Have UK retail conditions got easier or more difficult in the last 12 months?
The question is raised by a discrepancy in figures for the number of UK retailers going into administration. Figures from Deloitte show that the number this year has fallen 43% on the previous year. In contrast, analysis of the SnapShop database shows a substantial increase in retailer administrations.
An obvious explanation of the discrepancy is that SnapShop covers just 2,300 of the largest UK retailers while the Deloitte data covers retailers regardless of size.

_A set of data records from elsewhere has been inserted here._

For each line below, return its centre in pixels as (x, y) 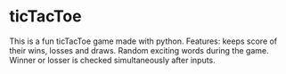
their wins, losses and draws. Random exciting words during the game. (139, 50)
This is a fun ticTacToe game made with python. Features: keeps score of (143, 41)
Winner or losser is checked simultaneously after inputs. (112, 60)
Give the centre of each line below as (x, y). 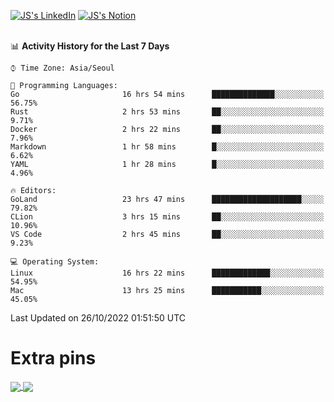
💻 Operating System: (55, 262)
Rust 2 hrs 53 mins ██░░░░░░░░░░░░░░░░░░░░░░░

The evidence is surely that retail conditions have got more difficult. For years operational costs have been rising faster than sales. In response, sophisticated and powerful retailers have focused on building their gross profit margin. Globalisation and supply chain management have successfully reduced costs to the retailers. Tesco for example claims that their food price increases have been less than 2% even while ONS figures show average food price increases of around 8%. The supermarket explanation of the difference is that the ONS measure excludes items on special offer. Hmm
Now, however, there are new considerations. In the wake of the credit crunch, the value of sterling against the euro has fallen 14%. Global inflation is a pressing issue and labour costs are rising in the key supplier economies. The gap between the rise of commodity and retail prices is, according to the ONS, now wider than for 20 years. For example, annual wheat prices have risen 57% while retail prices for bread and cereals have increased 8.5%.
These changes favour the large retailers with sophisticated financial management systems for forward buying. For some years they have been squeezing out independent retailers. The evidence from SnapShop is that the impact has now reached the middle and smaller sized multiple retailers. The outlook for the retail offer is for a reduced diversity unless offset by the arrival of large overseas based retailers.